Dataset entries:
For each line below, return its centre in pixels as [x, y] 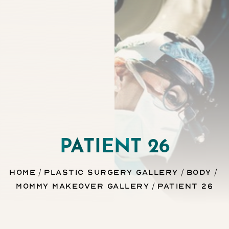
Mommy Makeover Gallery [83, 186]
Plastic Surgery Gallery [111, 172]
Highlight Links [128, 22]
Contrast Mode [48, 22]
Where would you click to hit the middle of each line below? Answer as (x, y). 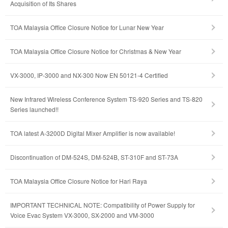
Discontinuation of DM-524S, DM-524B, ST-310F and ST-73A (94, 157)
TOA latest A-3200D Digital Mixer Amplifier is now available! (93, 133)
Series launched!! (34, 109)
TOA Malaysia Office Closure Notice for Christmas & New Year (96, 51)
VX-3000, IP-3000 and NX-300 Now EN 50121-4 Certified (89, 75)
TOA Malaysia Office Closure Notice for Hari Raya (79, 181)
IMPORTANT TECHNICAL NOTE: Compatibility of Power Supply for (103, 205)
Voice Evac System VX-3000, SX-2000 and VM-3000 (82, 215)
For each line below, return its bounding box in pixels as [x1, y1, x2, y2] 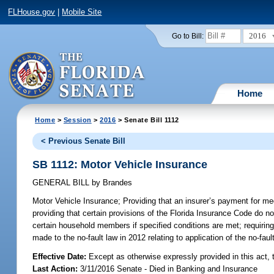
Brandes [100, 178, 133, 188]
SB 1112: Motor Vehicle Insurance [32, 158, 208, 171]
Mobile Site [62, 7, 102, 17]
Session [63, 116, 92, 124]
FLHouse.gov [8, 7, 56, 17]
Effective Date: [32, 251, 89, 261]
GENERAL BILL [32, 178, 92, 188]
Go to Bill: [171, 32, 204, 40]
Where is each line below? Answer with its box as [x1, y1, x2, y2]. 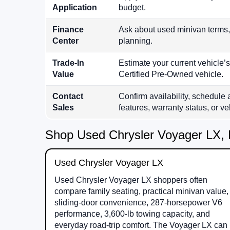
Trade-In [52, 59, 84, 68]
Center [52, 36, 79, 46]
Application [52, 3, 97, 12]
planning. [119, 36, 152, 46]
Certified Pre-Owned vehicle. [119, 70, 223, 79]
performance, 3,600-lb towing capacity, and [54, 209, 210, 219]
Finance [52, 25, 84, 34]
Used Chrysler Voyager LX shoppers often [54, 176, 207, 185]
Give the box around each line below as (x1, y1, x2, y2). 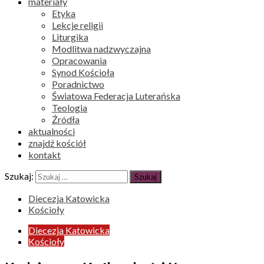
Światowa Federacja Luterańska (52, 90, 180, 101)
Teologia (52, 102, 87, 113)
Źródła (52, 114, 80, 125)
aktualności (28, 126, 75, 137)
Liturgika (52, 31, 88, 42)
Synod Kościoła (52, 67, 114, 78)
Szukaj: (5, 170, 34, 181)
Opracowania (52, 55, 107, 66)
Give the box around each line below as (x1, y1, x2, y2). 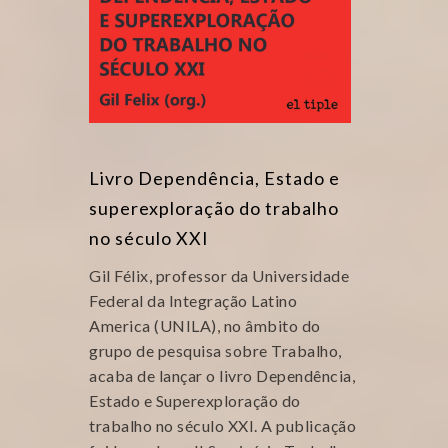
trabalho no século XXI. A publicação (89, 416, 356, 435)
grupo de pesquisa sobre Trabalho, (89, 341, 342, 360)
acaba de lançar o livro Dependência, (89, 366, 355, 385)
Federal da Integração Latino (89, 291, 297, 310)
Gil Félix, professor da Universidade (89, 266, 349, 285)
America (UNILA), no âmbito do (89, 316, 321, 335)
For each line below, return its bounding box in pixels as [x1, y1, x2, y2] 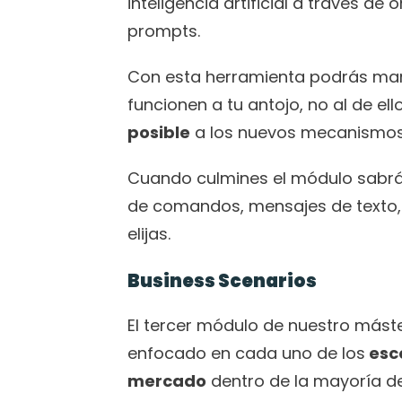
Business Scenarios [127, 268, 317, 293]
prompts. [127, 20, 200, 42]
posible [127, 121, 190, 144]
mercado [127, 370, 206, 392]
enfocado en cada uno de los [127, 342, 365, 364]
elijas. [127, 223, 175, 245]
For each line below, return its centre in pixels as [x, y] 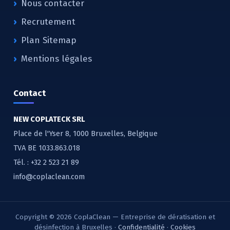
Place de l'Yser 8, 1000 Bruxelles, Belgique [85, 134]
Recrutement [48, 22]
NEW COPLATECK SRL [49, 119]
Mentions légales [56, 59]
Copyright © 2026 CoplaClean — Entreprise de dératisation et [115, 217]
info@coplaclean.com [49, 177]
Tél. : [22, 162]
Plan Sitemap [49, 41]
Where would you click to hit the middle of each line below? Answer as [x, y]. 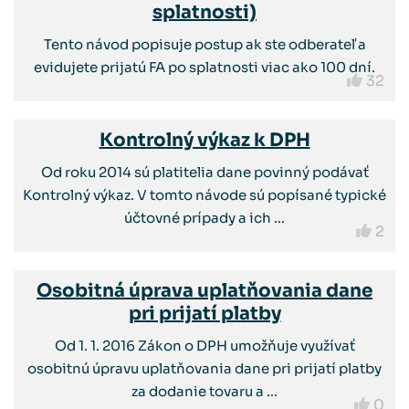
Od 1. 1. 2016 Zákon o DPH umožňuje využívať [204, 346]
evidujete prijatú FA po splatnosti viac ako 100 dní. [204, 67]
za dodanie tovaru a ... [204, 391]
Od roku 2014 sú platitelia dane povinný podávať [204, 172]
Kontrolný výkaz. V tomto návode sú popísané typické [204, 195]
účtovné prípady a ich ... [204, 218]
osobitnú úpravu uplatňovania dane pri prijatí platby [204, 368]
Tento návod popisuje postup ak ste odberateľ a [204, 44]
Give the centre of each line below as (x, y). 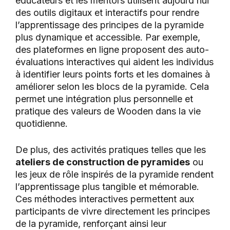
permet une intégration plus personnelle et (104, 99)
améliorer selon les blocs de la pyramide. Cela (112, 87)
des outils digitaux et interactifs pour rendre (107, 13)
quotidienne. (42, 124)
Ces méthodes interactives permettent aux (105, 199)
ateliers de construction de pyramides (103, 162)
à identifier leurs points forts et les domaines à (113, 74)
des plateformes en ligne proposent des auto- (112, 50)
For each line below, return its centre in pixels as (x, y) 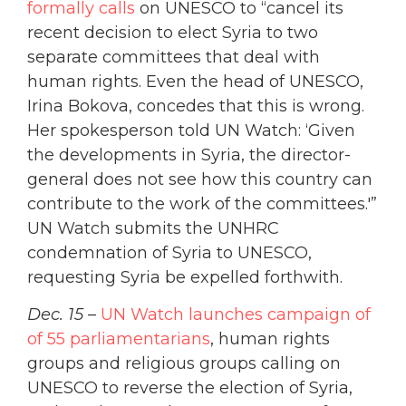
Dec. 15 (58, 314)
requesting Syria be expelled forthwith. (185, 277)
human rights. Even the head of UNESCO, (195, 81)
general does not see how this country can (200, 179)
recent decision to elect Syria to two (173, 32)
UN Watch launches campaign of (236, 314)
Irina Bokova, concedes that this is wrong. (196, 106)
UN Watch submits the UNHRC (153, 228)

Work to complete: Return a copy of each line in the entries that contains "Notice".

Answer box:
TOA Malaysia Office Closure Notice for Christmas & New Year (96, 51)
TOA Malaysia Office Closure Notice for Hari Raya (79, 181)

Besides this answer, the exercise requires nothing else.